WASHINGTON — Donald Trump has handed Hillary Clinton an opportunity few politicians ever get: She has a chance to realign American politics. Trump's ugly ethnic nationalism, his authoritarianism and his dark view of the country he would lead have put the Republican Party on the wrong side of patriotism, optimism and the future.
GOP politicians face an excruciating choice. They can accept the Democrats' invitation to write off Trump as an aberration, give up on him and try to prevent a wholesale redefinition of their party. Or they can prop him up, maximize his vote — and tarnish themselves for a generation.
The success of the Democratic National Convention and of Clinton's well-crafted acceptance speech will be measured in the short term by the polls.
[Clinton sees U.S. at 'moment of reckoning.']
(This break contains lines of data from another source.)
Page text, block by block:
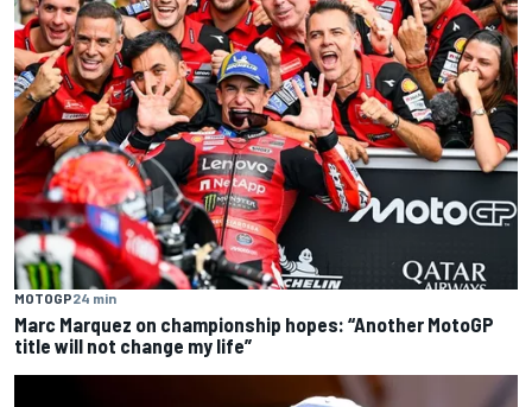
MOTOGP24 min
Marc Marquez on championship hopes: “Another MotoGP
title will not change my life”
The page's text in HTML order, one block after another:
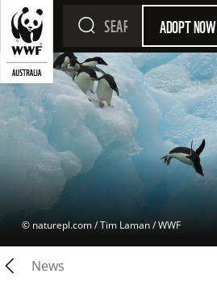
ADOPT NOW
© naturepl.com / Tim Laman / WWF
News
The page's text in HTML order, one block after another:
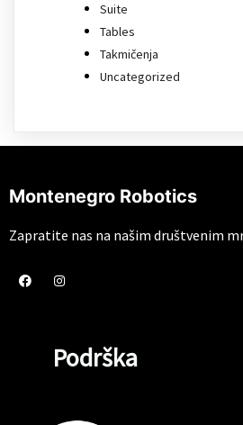
Suite
Tables
Takmičenja
Uncategorized
Montenegro Robotics
Zapratite nas na našim društvenim
Podrška
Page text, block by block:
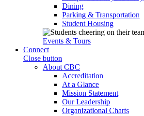
Dining
Parking & Transportation
Student Housing
Events & Tours
Connect
Close button
About CBC
Accreditation
At a Glance
Mission Statement
Our Leadership
Organizational Charts
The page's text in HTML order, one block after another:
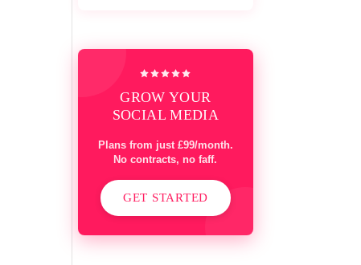
GROW YOUR
SOCIAL MEDIA
Plans from just £99/month.
No contracts, no faff.
GET STARTED
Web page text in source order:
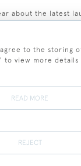
about the latest
Terms of Sale
to the storing
to view more details
READ MORE
REJECT
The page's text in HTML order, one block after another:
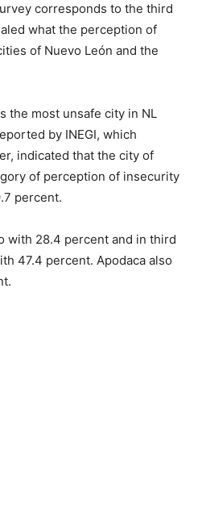
corresponds to the third
what the perception of
of Nuevo León and the
the most unsafe city in NL
by INEGI, which
indicated that the city of
of perception of insecurity
percent.
with 28.4 percent and in third
47.4 percent. Apodaca also
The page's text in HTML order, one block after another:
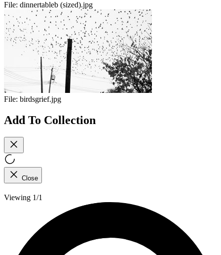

But what happened in Philadelphia was also about the long term. It was a response not just to Trump but to changes on the right inaugurated by the rise of the tea party. Republican leaders passively accepted and sometimes encouraged an extremism that cast the United States as a nation in decline and alienated from its past, and President Obama as an illegitimate, power-hungry leader.
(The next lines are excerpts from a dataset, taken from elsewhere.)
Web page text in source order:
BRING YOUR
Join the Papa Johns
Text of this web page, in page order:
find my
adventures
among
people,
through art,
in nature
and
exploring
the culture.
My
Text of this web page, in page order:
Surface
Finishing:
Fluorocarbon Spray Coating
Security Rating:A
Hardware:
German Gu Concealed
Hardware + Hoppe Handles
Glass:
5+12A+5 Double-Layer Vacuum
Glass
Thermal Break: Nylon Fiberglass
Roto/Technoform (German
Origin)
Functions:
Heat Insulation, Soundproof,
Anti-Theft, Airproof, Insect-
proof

The party's traditional chieftains assumed they could use these themes to rally an angry, aging base of white voters while keeping the forces of right-wing radicalism under control. They did not anticipate Trump's political entrepreneurship. He spent years courting the far right with his charges that Obama was born abroad and set himself up in contrast to an establishment that exploited feelings it really didn't take seriously.
Now comes, in Ronald Reagan's revered phrase, a time for choosing. Politicians such as House Speaker Paul Ryan and Senate Majority Leader Mitch McConnell look feeble and vacillating when they try to distance themselves from some of Trump's outrageous statements (including his recent call on Russia to find Clinton's deleted emails) even as they maintain their support for his election. They are the walking petrified, fearing Trump's impact on their party but also worrying about the electoral chances of their candidates if they push away Trump's constituency.
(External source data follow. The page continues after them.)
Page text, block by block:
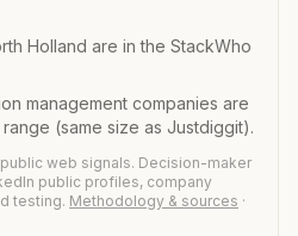
Holland are in the StackWho
management companies are
(same size as Justdiggit).
web signals. Decision-maker
public profiles, company
testing. Methodology & sources ·
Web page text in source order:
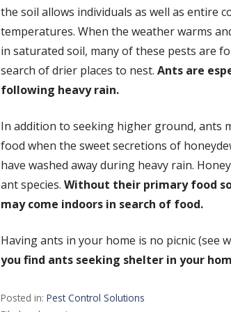
the soil allows individuals as well as entire
temperatures. When the weather warms
in saturated soil, many of these pests are
search of drier places to nest. Ants are
following heavy rain.
In addition to seeking higher ground, ants
food when the sweet secretions of
have washed away during heavy rain.
ant species.Without their primary food
may come indoors in search of food.
Having ants in your home is no picnic (see
you find ants seeking shelter in your
Posted in:Pest Control Solutions

It has fallen largely to conservative intellectuals and former Republican officials to make clear that Trumpism is not their brand of either Republicanism or conservatism. It is the neoconservative rebellion of the 1960s and 1970s in reverse. The original neoconservatives were Democrats put off by New Left radicalism. The new conservative rebels are horrified at Trump's amoral approach to politics, his incoherent, dictator-friendly foreign policy, and his racist, exclusionary definition of what it means to be an American.
This gives Clinton her opening to reorganize American politics, and Democrats seized it last week by displaying more American flags than an American Legion convention and rivaling Olympic competitions in the number of "USA!" chants. The new patriotism celebrated American diversity in the name of a very old ideal: that we are a nation of ideas and moral commitments, not a country defined by blood, soil or a single religious tradition.
The most devastating attack on Trump came from Khizr Khan, an American Muslim whose son, Army Capt. Humayun Khan, was killed in the line of duty in Iraq. From the convention podium, the elder Khan directly challenged Trump's strongman ignorance: "Let me ask you, have you even read the United States Constitution? I will gladly lend you my copy."
You could say that Clinton went left and right at the same time. She embraced a practical, policy-oriented economic populism that ratified Bernie Sanders' impact on her party. She issued a sharp critique of Wall Street and big money in politics. She called for a much higher minimum wage, expanded health care coverage and an aggressive approach to student debt.
But the values that underlay her economics were old-fashioned, family-friendly and communitarian. She opened her arms wide to Republicans and independent conservatives by contrasting Reagan's "Morning in America" to Trump's "Midnight in America." The bet is that most Americans will prefer a battle-scarred optimist to a gloom-mongering con man — and that many conservatives would rather tolerate a term of Clinton than deal with the damage a self-involved practitioner of flimflam could do to their cause, their movement and their country.
Realignments are predicted more often than they happen. Convention effects usually fade. But sometimes they don't. Reagan's 1980 Republican conclave was also well-organized and also rang out with cries of "USA!" Reagan welcomed the support of Democrats who "share a community of values embodied in these words: family, work, neighborhood, peace, and freedom."
Will Clinton Republicans and ex-Republicans be this generation's Reagan Democrats?